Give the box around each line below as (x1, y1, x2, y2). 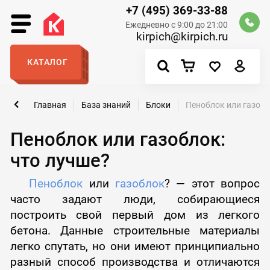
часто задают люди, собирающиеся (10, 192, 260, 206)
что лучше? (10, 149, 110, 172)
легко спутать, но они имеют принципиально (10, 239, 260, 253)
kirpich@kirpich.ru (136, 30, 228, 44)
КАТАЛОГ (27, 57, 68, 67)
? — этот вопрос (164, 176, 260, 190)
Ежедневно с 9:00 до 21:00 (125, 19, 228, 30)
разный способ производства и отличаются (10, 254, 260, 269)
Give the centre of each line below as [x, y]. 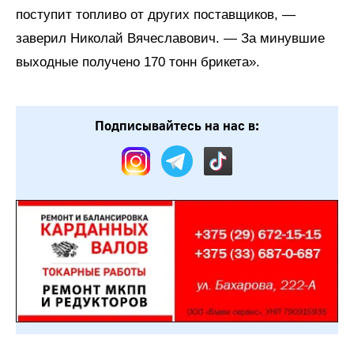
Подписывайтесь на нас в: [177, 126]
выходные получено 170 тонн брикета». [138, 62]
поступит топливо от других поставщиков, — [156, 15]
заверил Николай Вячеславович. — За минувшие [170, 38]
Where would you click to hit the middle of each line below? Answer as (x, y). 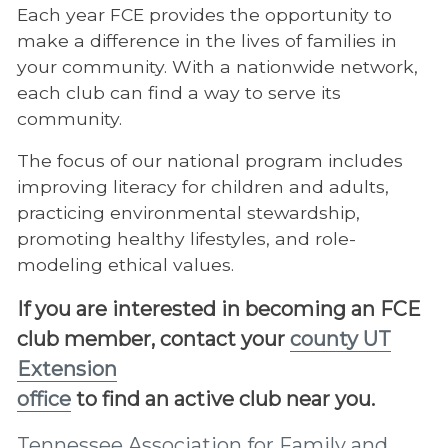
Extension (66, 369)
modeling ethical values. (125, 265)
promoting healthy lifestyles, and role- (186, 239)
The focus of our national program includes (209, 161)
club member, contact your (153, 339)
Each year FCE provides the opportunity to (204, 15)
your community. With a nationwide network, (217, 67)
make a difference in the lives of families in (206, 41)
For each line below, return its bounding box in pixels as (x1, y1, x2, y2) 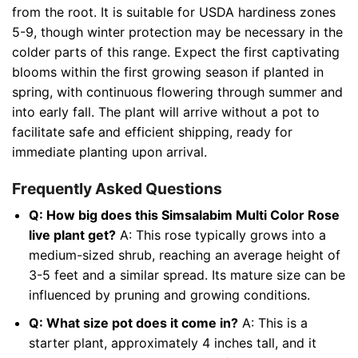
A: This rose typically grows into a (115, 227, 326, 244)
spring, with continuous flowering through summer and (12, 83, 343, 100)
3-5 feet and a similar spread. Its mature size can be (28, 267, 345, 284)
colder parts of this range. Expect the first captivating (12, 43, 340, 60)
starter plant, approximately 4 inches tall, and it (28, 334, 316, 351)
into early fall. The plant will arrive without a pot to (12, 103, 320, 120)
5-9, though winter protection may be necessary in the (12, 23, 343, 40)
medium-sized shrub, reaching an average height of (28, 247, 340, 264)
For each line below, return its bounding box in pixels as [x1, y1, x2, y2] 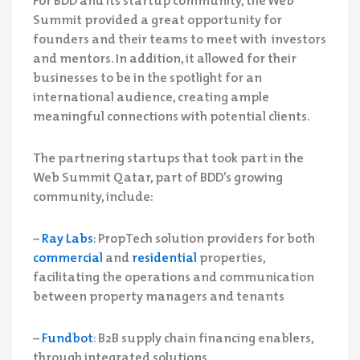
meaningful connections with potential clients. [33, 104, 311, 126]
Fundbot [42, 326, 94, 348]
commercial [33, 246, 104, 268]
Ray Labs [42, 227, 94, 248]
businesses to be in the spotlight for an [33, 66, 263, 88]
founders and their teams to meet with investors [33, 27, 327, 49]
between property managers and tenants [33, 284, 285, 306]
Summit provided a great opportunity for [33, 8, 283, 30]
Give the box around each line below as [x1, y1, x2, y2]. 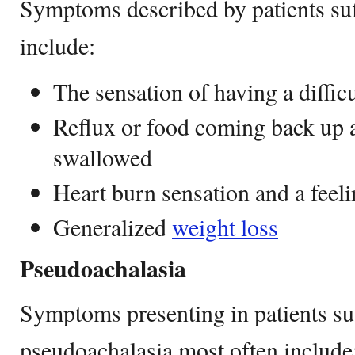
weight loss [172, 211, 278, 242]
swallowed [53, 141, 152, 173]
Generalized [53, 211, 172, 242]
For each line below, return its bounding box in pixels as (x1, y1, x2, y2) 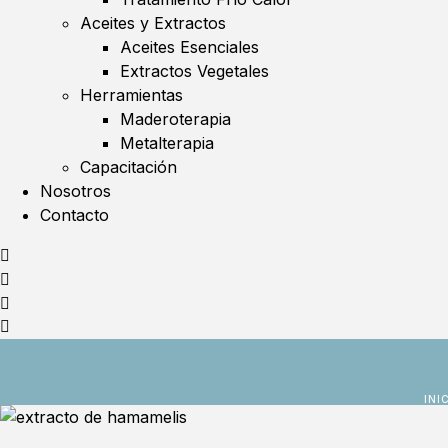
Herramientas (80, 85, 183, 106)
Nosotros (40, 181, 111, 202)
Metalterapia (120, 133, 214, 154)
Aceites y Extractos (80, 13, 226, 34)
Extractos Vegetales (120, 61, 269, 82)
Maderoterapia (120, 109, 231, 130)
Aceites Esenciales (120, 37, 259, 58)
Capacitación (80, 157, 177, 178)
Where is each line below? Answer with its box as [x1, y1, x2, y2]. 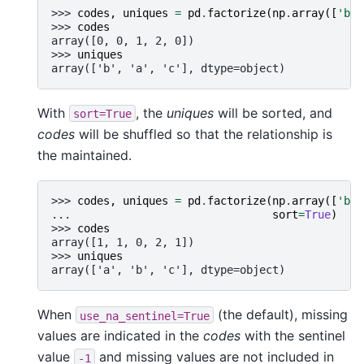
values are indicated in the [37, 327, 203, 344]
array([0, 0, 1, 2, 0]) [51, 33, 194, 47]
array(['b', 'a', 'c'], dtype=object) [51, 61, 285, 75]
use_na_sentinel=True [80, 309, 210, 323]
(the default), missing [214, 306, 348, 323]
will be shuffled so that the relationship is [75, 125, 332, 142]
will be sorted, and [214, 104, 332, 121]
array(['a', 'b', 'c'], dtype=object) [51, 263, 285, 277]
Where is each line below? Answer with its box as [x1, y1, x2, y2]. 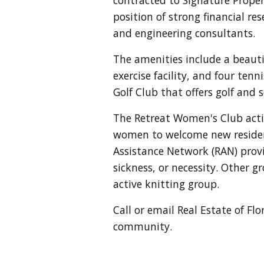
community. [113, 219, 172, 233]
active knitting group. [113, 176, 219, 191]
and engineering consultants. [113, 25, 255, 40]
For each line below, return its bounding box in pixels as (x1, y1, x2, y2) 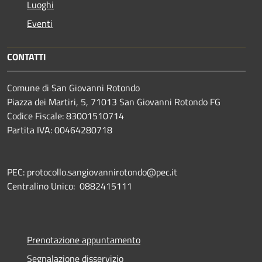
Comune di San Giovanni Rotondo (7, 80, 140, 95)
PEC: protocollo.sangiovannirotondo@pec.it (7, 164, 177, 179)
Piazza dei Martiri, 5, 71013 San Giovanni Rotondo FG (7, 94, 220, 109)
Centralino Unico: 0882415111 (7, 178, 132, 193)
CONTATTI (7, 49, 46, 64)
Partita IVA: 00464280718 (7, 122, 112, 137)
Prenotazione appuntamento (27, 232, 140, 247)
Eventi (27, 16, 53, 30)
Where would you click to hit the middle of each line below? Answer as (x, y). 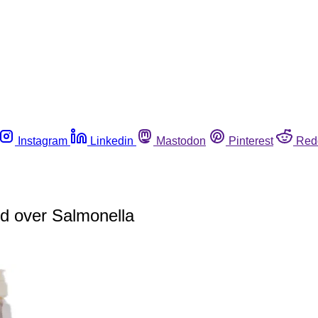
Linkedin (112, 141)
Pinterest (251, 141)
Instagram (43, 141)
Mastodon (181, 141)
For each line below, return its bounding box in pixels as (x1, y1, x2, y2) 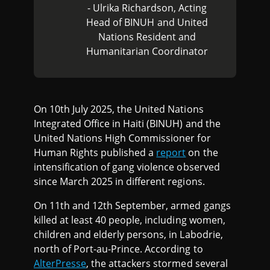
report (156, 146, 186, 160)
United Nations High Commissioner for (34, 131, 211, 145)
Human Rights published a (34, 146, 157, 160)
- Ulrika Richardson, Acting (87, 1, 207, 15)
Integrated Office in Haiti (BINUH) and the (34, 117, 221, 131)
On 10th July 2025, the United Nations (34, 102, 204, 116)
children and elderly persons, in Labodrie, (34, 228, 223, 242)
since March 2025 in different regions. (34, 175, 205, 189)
-*-*-
INSTRUCTIONS TO FOLLOW
What is needed is an exact transcription of every entry, minus the pictures.

ANSWER BOX
Give the box around each line below as (x1, y1, x2, y2). 
часто задают люди, собирающиеся (10, 192, 260, 206)
что лучше? (10, 149, 110, 172)
легко спутать, но они имеют принципиально (10, 239, 260, 253)
kirpich@kirpich.ru (136, 30, 228, 44)
КАТАЛОГ (27, 57, 68, 67)
? — этот вопрос (164, 176, 260, 190)
Ежедневно с 9:00 до 21:00 (125, 19, 228, 30)
разный способ производства и отличаются (10, 254, 260, 269)
Give the centre of each line below as [x, y]. 
Подписывайтесь на нас в: [177, 126]
выходные получено 170 тонн брикета». [138, 62]
поступит топливо от других поставщиков, — [156, 15]
заверил Николай Вячеславович. — За минувшие [170, 38]
Where would you click to hit the middle of each line below? Answer as (x, y). 
Extension (66, 369)
modeling ethical values. (125, 265)
promoting healthy lifestyles, and role- (186, 239)
The focus of our national program includes (209, 161)
club member, contact your (153, 339)
Each year FCE provides the opportunity to (204, 15)
your community. With a nationwide network, (217, 67)
make a difference in the lives of families in (206, 41)
For each line below, return its bounding box in pixels as (x1, y1, x2, y2) 
A: This rose typically grows into a (115, 227, 326, 244)
spring, with continuous flowering through summer and (12, 83, 343, 100)
3-5 feet and a similar spread. Its mature size can be (28, 267, 345, 284)
colder parts of this range. Expect the first captivating (12, 43, 340, 60)
starter plant, approximately 4 inches tall, and it (28, 334, 316, 351)
into early fall. The plant will arrive without a pot to (12, 103, 320, 120)
5-9, though winter protection may be necessary in the (12, 23, 343, 40)
medium-sized shrub, reaching an average height of (28, 247, 340, 264)
For each line below, return its bounding box in pixels as [x1, y1, x2, y2] 
meaningful connections with potential clients. [33, 104, 311, 126]
Fundbot [42, 326, 94, 348]
commercial [33, 246, 104, 268]
Ray Labs [42, 227, 94, 248]
businesses to be in the spotlight for an [33, 66, 263, 88]
founders and their teams to meet with investors [33, 27, 327, 49]
between property managers and tenants [33, 284, 285, 306]
Summit provided a great opportunity for [33, 8, 283, 30]
Give the box around each line below as [x1, y1, x2, y2]. 
weight loss [172, 211, 278, 242]
swallowed [53, 141, 152, 173]
Generalized [53, 211, 172, 242]
For each line below, return its bounding box in pixels as (x1, y1, x2, y2) 
Herramientas (80, 85, 183, 106)
Nosotros (40, 181, 111, 202)
Metalterapia (120, 133, 214, 154)
Aceites y Extractos (80, 13, 226, 34)
Extractos Vegetales (120, 61, 269, 82)
Maderoterapia (120, 109, 231, 130)
Aceites Esenciales (120, 37, 259, 58)
Capacitación (80, 157, 177, 178)
Where is each line below? Answer with its box as [x1, y1, x2, y2]. 
values are indicated in the [37, 327, 203, 344]
array([0, 0, 1, 2, 0]) [51, 33, 194, 47]
array(['b', 'a', 'c'], dtype=object) [51, 61, 285, 75]
use_na_sentinel=True [80, 309, 210, 323]
(the default), missing [214, 306, 348, 323]
will be shuffled so that the relationship is [75, 125, 332, 142]
will be sorted, and [214, 104, 332, 121]
array(['a', 'b', 'c'], dtype=object) [51, 263, 285, 277]
Where is each line below? Answer with its box as [x1, y1, x2, y2]. 
community. [113, 219, 172, 233]
active knitting group. [113, 176, 219, 191]
and engineering consultants. [113, 25, 255, 40]
For each line below, return its bounding box in pixels as (x1, y1, x2, y2) 
Comune di San Giovanni Rotondo (7, 80, 140, 95)
PEC: protocollo.sangiovannirotondo@pec.it (7, 164, 177, 179)
Piazza dei Martiri, 5, 71013 San Giovanni Rotondo FG (7, 94, 220, 109)
Centralino Unico: 0882415111 (7, 178, 132, 193)
CONTATTI (7, 49, 46, 64)
Partita IVA: 00464280718 (7, 122, 112, 137)
Prenotazione appuntamento (27, 232, 140, 247)
Eventi (27, 16, 53, 30)
Where would you click to hit the middle of each line below? Answer as (x, y). 
Linkedin (112, 141)
Pinterest (251, 141)
Instagram (43, 141)
Mastodon (181, 141)
For each line below, return its bounding box in pixels as (x1, y1, x2, y2) 
report (156, 146, 186, 160)
United Nations High Commissioner for (34, 131, 211, 145)
Human Rights published a (34, 146, 157, 160)
- Ulrika Richardson, Acting (87, 1, 207, 15)
Integrated Office in Haiti (BINUH) and the (34, 117, 221, 131)
On 10th July 2025, the United Nations (34, 102, 204, 116)
children and elderly persons, in Labodrie, (34, 228, 223, 242)
since March 2025 in different regions. (34, 175, 205, 189)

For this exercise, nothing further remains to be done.